Could the records be returned exactly, with the pictures left out?

### Dataset content:
--- START ---
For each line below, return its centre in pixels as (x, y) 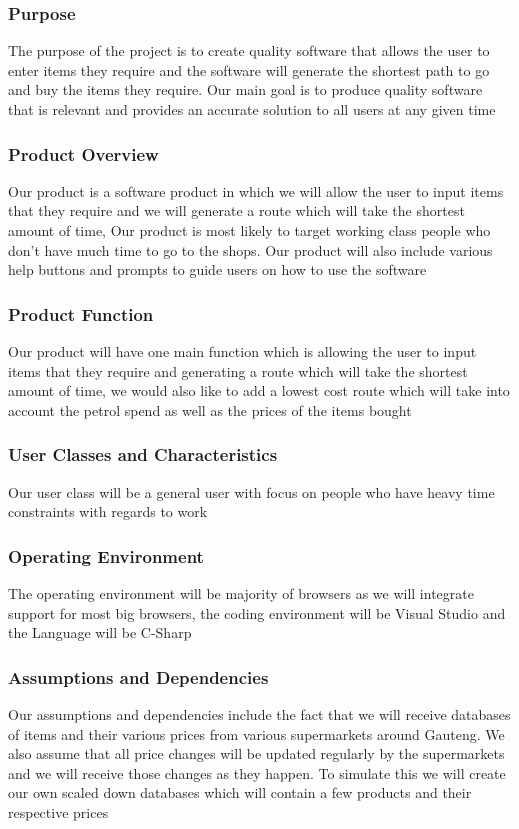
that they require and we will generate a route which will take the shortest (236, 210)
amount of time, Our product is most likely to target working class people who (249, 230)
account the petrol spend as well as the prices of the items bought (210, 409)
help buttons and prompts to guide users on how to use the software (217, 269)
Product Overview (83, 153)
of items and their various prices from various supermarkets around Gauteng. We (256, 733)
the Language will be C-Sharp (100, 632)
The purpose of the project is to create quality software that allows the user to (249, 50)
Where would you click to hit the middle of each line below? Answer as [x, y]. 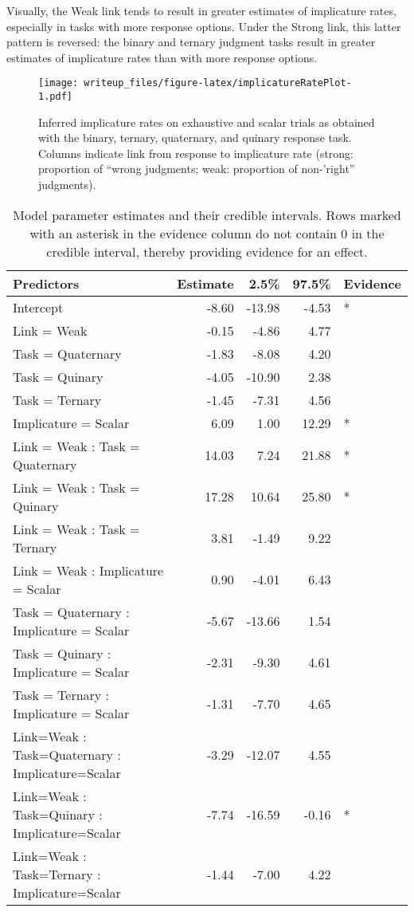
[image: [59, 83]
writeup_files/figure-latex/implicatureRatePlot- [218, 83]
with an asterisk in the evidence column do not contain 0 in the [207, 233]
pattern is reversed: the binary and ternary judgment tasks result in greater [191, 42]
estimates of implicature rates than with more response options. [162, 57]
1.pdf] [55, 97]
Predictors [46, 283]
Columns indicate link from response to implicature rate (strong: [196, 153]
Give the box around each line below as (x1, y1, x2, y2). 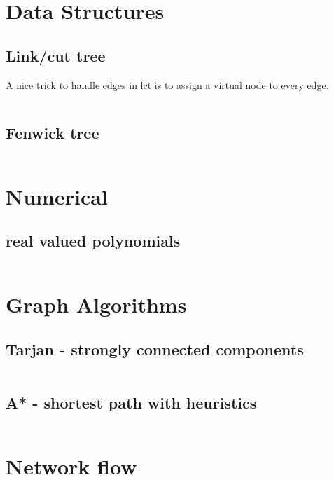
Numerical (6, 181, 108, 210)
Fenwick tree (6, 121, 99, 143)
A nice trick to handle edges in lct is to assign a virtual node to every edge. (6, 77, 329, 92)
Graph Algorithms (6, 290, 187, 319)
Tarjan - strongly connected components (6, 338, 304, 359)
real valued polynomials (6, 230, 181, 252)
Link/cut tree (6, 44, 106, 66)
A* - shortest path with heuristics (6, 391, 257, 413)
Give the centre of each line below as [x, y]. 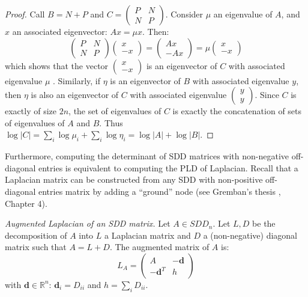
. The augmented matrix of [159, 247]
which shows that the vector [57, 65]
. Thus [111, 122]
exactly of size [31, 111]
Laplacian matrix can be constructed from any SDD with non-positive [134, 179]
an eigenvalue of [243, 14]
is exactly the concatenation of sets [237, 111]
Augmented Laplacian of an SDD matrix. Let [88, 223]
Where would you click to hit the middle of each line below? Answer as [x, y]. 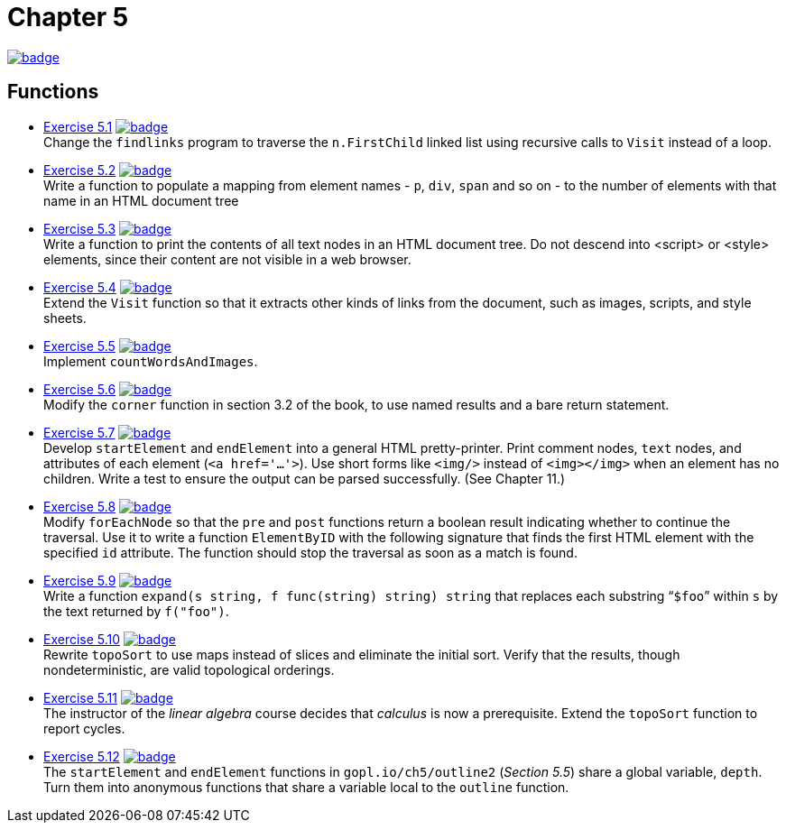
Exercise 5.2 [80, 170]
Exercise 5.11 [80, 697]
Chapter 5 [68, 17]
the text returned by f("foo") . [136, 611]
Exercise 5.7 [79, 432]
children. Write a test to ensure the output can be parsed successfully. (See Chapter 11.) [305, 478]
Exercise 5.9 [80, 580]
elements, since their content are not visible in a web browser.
--- END ---
### Answer to the exercise:
For each line below, return its centre in pixels as (x, y) 
that they require and we will generate a route which will take the shortest (236, 210)
amount of time, Our product is most likely to target working class people who (249, 230)
account the petrol spend as well as the prices of the items bought (210, 409)
help buttons and prompts to guide users on how to use the software (217, 269)
Product Overview (83, 153)
of items and their various prices from various supermarkets around Gauteng. We (256, 733)
the Language will be C-Sharp (100, 632)
The purpose of the project is to create quality software that allows the user to (249, 50)
Where would you click to hit the middle of each line below? Answer as [x, y]. 
[image: [59, 83]
writeup_files/figure-latex/implicatureRatePlot- [218, 83]
with an asterisk in the evidence column do not contain 0 in the [207, 233]
pattern is reversed: the binary and ternary judgment tasks result in greater [191, 42]
estimates of implicature rates than with more response options. [162, 57]
1.pdf] [55, 97]
Predictors [46, 283]
Columns indicate link from response to implicature rate (strong: [196, 153]
Give the box around each line below as (x1, y1, x2, y2). 
Numerical (6, 181, 108, 210)
Fenwick tree (6, 121, 99, 143)
A nice trick to handle edges in lct is to assign a virtual node to every edge. (6, 77, 329, 92)
Graph Algorithms (6, 290, 187, 319)
Tarjan - strongly connected components (6, 338, 304, 359)
real valued polynomials (6, 230, 181, 252)
Link/cut tree (6, 44, 106, 66)
A* - shortest path with heuristics (6, 391, 257, 413)
Give the centre of each line below as [x, y]. 
. The augmented matrix of [159, 247]
which shows that the vector [57, 65]
. Thus [111, 122]
exactly of size [31, 111]
Laplacian matrix can be constructed from any SDD with non-positive [134, 179]
an eigenvalue of [243, 14]
is exactly the concatenation of sets [237, 111]
Augmented Laplacian of an SDD matrix. Let [88, 223]
Where would you click to hit the middle of each line below? Answer as [x, y]. 
Exercise 5.2 [80, 170]
Exercise 5.11 [80, 697]
Chapter 5 [68, 17]
the text returned by f("foo") . [136, 611]
Exercise 5.7 [79, 432]
children. Write a test to ensure the output can be parsed successfully. (See Chapter 11.) [305, 478]
Exercise 5.9 [80, 580]
elements, since their content are not visible in a web browser.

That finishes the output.